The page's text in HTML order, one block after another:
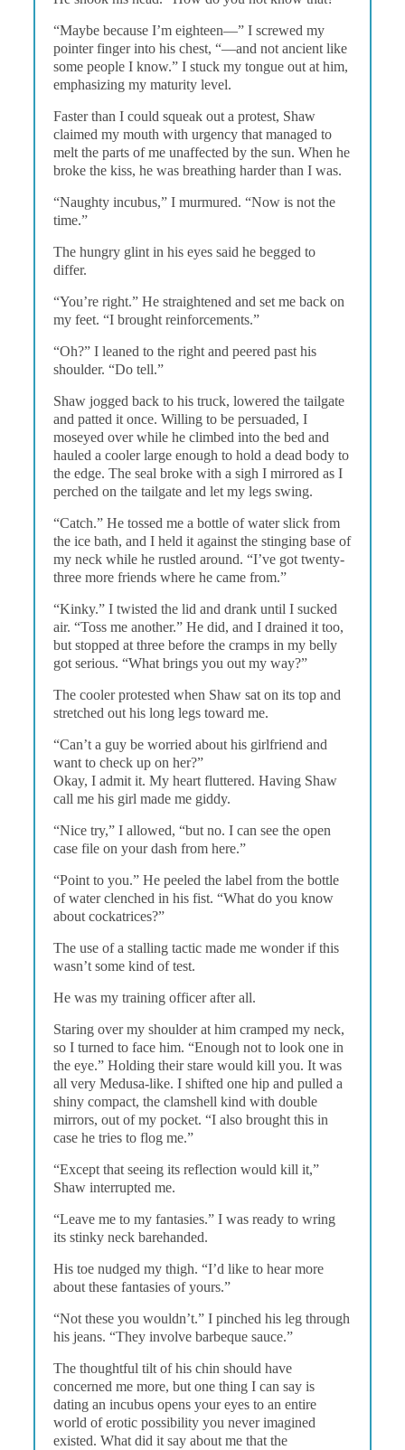
“Maybe because I’m eighteen—” I screwed my
pointer finger into his chest, “—and not ancient like
some people I know.” I stuck my tongue out at him,
emphasizing my maturity level.
Faster than I could squeak out a protest, Shaw
claimed my mouth with urgency that managed to
melt the parts of me unaffected by the sun. When he
broke the kiss, he was breathing harder than I was.
“Naughty incubus,” I murmured. “Now is not the
time.”
The hungry glint in his eyes said he begged to
differ.
“You’re right.” He straightened and set me back on
my feet. “I brought reinforcements.”
“Oh?” I leaned to the right and peered past his
shoulder. “Do tell.”
Shaw jogged back to his truck, lowered the tailgate
and patted it once. Willing to be persuaded, I
moseyed over while he climbed into the bed and
hauled a cooler large enough to hold a dead body to
the edge. The seal broke with a sigh I mirrored as I
perched on the tailgate and let my legs swing.
“Catch.” He tossed me a bottle of water slick from
the ice bath, and I held it against the stinging base of
my neck while he rustled around. “I’ve got twenty-
three more friends where he came from.”
“Kinky.” I twisted the lid and drank until I sucked
air. “Toss me another.” He did, and I drained it too,
but stopped at three before the cramps in my belly
got serious. “What brings you out my way?”
The cooler protested when Shaw sat on its top and
stretched out his long legs toward me.
“Can’t a guy be worried about his girlfriend and
want to check up on her?”
Okay, I admit it. My heart fluttered. Having Shaw
call me his girl made me giddy.
“Nice try,” I allowed, “but no. I can see the open
case file on your dash from here.”
“Point to you.” He peeled the label from the bottle
of water clenched in his fist. “What do you know
about cockatrices?”
The use of a stalling tactic made me wonder if this
wasn’t some kind of test.
He was my training officer after all.
Staring over my shoulder at him cramped my neck,
so I turned to face him. “Enough not to look one in
the eye.” Holding their stare would kill you. It was
all very Medusa-like. I shifted one hip and pulled a
shiny compact, the clamshell kind with double
mirrors, out of my pocket. “I also brought this in
case he tries to flog me.”
“Except that seeing its reflection would kill it,”
Shaw interrupted me.
“Leave me to my fantasies.” I was ready to wring
its stinky neck barehanded.
His toe nudged my thigh. “I’d like to hear more
about these fantasies of yours.”
“Not these you wouldn’t.” I pinched his leg through
his jeans. “They involve barbeque sauce.”
The thoughtful tilt of his chin should have
concerned me more, but one thing I can say is
dating an incubus opens your eyes to an entire
world of erotic possibility you never imagined
existed. What did it say about me that the
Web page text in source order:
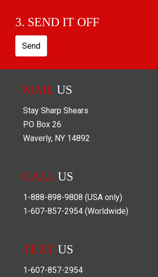
3. SEND IT OFF
Send
MAIL US
Stay Sharp Shears
PO Box 26
Waverly, NY 14892
CALL US
1-888-898-9808 (USA only)
1-607-857-2954 (Worldwide)
TEXT US
1-607-857-2954
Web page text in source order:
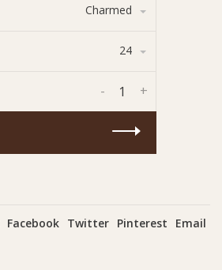
Charmed
24
+
-
Facebook Twitter Pinterest Email
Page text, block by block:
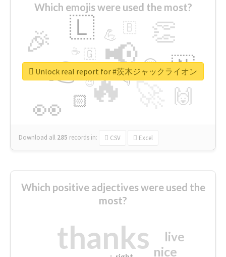
Which emojis were used the most?
🔥
👉 📢
👀
🎉 👏
🇱
🇳
🙌
😍
🏻
💪 🇧
👇
🇬
🔷
☕
😉
🎡
Download all 285 records in: CSV Excel
Unlock real report for #茨木ジャックライオン
Which positive adjectives were used the
most?
thanks nice
live

========================================================================

**Exercise details:** In your output, include only the lines from the line containing "want to check" through the last line of the material above, exactly as they appear, and leave out the pictures.

**Exercise output:**
want to check up on her?”
Okay, I admit it. My heart fluttered. Having Shaw
call me his girl made me giddy.
“Nice try,” I allowed, “but no. I can see the open
case file on your dash from here.”
“Point to you.” He peeled the label from the bottle
of water clenched in his fist. “What do you know
about cockatrices?”
The use of a stalling tactic made me wonder if this
wasn’t some kind of test.
He was my training officer after all.
Staring over my shoulder at him cramped my neck,
so I turned to face him. “Enough not to look one in
the eye.” Holding their stare would kill you. It was
all very Medusa-like. I shifted one hip and pulled a
shiny compact, the clamshell kind with double
mirrors, out of my pocket. “I also brought this in
case he tries to flog me.”
“Except that seeing its reflection would kill it,”
Shaw interrupted me.
“Leave me to my fantasies.” I was ready to wring
its stinky neck barehanded.
His toe nudged my thigh. “I’d like to hear more
about these fantasies of yours.”
“Not these you wouldn’t.” I pinched his leg through
his jeans. “They involve barbeque sauce.”
The thoughtful tilt of his chin should have
concerned me more, but one thing I can say is
dating an incubus opens your eyes to an entire
world of erotic possibility you never imagined
existed. What did it say about me that the
Web page text in source order:
3. SEND IT OFF
Send
MAIL US
Stay Sharp Shears
PO Box 26
Waverly, NY 14892
CALL US
1-888-898-9808 (USA only)
1-607-857-2954 (Worldwide)
TEXT US
1-607-857-2954
Web page text in source order:
Charmed
24
+
-
Facebook Twitter Pinterest Email
Page text, block by block:
Which emojis were used the most?
🔥
👉 📢
👀
🎉 👏
🇱
🇳
🙌
😍
🏻
💪 🇧
👇
🇬
🔷
☕
😉
🎡
Download all 285 records in: CSV Excel
Unlock real report for #茨木ジャックライオン
Which positive adjectives were used the
most?
thanks nice
live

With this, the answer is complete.